__Aim of the task__
Going line by line through the data below, how many lines contain the word "CommandProcessor"? Give only the number.

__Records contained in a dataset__

────────

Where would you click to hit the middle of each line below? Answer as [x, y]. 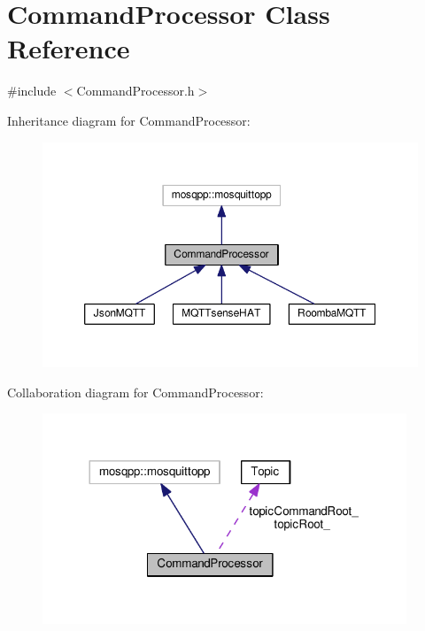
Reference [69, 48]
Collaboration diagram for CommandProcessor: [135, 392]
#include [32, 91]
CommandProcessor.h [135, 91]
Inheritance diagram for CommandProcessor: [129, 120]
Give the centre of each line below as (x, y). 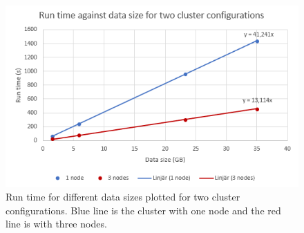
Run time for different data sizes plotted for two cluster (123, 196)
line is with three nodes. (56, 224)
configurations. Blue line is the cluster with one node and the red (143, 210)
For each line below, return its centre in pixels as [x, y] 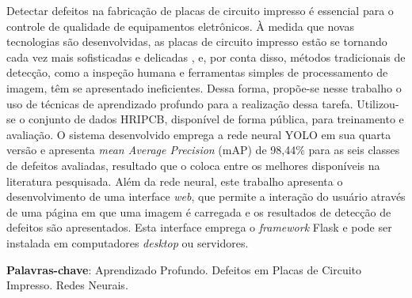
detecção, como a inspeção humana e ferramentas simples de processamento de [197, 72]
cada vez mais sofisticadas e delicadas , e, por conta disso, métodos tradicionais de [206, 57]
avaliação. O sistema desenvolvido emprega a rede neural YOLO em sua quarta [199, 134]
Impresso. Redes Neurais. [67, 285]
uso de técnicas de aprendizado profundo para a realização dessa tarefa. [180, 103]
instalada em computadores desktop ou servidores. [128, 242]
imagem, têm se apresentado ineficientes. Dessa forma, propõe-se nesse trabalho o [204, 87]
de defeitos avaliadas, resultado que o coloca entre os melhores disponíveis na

────────

__Solution to the problem__
3